Scritto da francesca. Inserito in Blog News.

Frida Kahlo - Murales di Ricardo Cavolo 

Frida Kahlo: l'artista messicana icona internazionale di donna indipendente, sperimentatrice e rivoluzionaria.

La donna con la colonna spezzata, l'amante di Lev Trotskj e di André Berton, la donna di Diego, la femminista, la comunista, la rivoluzionaria, la donna dalle incolte sopracciglia, la pittrice. Chi è Frida Kahlo? Al di là della "Frida mania", delle magliette, dei tatuaggi, dei murales e tutto il resto, cosa in realtà fa di lei un modello?

Frida Kahlo è un punto di riferimento come modello di forza, indipendenza e stile.

La storia di Frida Kahlo è molto affascinante: una vita di costante sofferenza che è riuscita a convogliare e raffigurare attraverso la sua più grande passione: l'arte.

A fare di questa pittrice un’icona è stata la sua caparbietà, quella di una donna che nella prima metà del ventesimo secolo ha mosso i passi verso una vera indipendenza.

Frida Kahlo è stata molto più di un’artista: è diventata un’icona, una bandiera, un volto da esibire sulle magliette. Un simbolo di forza e di volontà che ancora oggi tutti celebrano con mostre, canzoni, sfilate.

“Vissi d'arte, vissi d'amore”: una vita tra sofferenza e passione

Frida Kahlo -  Autoritratto Colonna Rotta

Frida Kahlo è considerata una delle più importanti pittrici messicane. Molti la annoverano tra gli artisti legati al movimento surrealista, ma lei non confermerà mai l’adesione a tale corrente.

Meglio conosciuta come Frida Kahlo, Magdalena Carmen Frida Kahlo y Calderón, terzogenita di cinque figli nati dall’unione del noto fotografo tedesco Wilhelm Kahlo con la messicana Matilde Calderón, nacque il 6 Luglio 1907 a Coyoacán (Messico).

Fin da bambina ha subito dimostrato di avere un carattere forte, passionale, unito ad un talento e a delle capacità fuori dalla norma.

Purtroppo la sua forza di carattere compensa un fisico debole: scopre ben presto di essere affetta da spina bifida, che però i genitori e le persone intorno a lei scambiano per poliomielite, motivo per cui viene curata nel modo sbagliato.

La prova più dura per Frida Kahlo arriva però nel 1925: un giorno, mentre torna da scuola in autobus, viene coinvolta in un terribile incidente tra il suo autobus e un tram, e riporta la frattura multipla della spina dorsale, di parecchie vertebre e del bacino.

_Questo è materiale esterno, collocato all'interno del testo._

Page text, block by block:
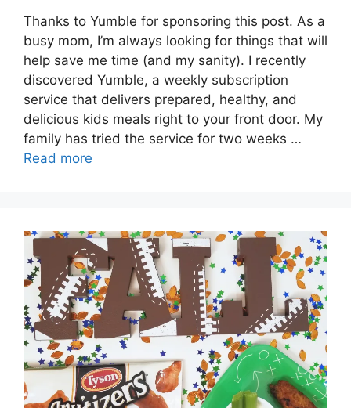
Thanks to Yumble for sponsoring this post. As a
busy mom, I’m always looking for things that will
help save me time (and my sanity). I recently
discovered Yumble, a weekly subscription
service that delivers prepared, healthy, and
delicious kids meals right to your front door. My
family has tried the service for two weeks …
Read more
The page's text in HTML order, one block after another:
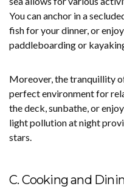
You can anchor in a
fish for your dinner, or
paddleboarding or
Moreover, the tranquillity
perfect environment for
the deck, sunbathe, or
light pollution at night
stars.
C. Cooking and
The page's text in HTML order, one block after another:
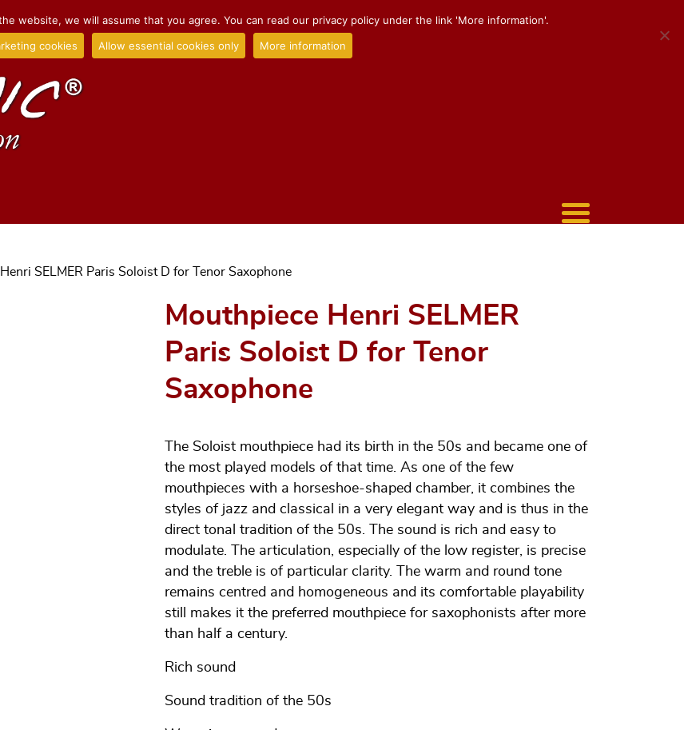
SELMER Paris Soloist D for Tenor Saxophone
Mouthpiece Henri SELMER
Paris Soloist D for Tenor
Saxophone
The Soloist mouthpiece had its birth in the 50s and became one of
the most played models of that time. As one of the few
mouthpieces with a horseshoe-shaped chamber, it combines the
styles of jazz and classical in a very elegant way and is thus in the
direct tonal tradition of the 50s. The sound is rich and easy to
modulate. The articulation, especially of the low register, is precise
and the treble is of particular clarity. The warm and round tone
remains centred and homogeneous and its comfortable playability
still makes it the preferred mouthpiece for saxophonists after more
than half a century.
Rich sound
Sound tradition of the 50s
website, we will assume that you agree. You can read our privacy policy under the link 'More information'.
cookies
Allow essential cookies only More information
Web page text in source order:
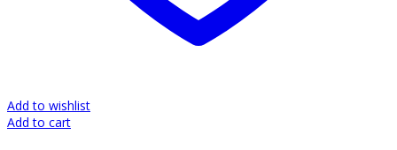
Add to wishlist
Add to cart
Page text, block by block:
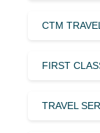
CTM
FIRST
TRAVEL

Richia di morire e si salva grazie a 32 interventi chirurgici che la costringono a letto per mesi e mesi. Ha solo 18 anni e le ferite quasi fatali riportate la faranno soffrire per tutta la vita, compromettendo irrimediabilmente la sua mobilità.

Dal letame nascono i fior...

I genitori le regalarono colori e pennelli per aiutarla a passare le lunghe giornate a letto immobilizzata da busti di metallo e gessi. Da qui in poi sviluppò il talento che rese celebre l'artista Frida Kahlo

La prima opera fu un autoritratto, a cui ne seguiranno molti altri, che dona ad un ragazzo di cui è innamorata. Il motivo dei numerosi autoritratti dell’artista è dovuto all'installazione di un grande specchio sul soffitto della camera di Frida da parte dei genitori che incoraggiarono sin da subito questa passione per l’arte.

Frida Kahlo e Diego RiveraFrida Kahlo nel 1928, a 21 anni, si iscrive al partito comunista messicano, diventando una convinta attivista. È proprio in quell’anno che incontra Diego Rivera, il pittore più famoso del Messico rivoluzionario.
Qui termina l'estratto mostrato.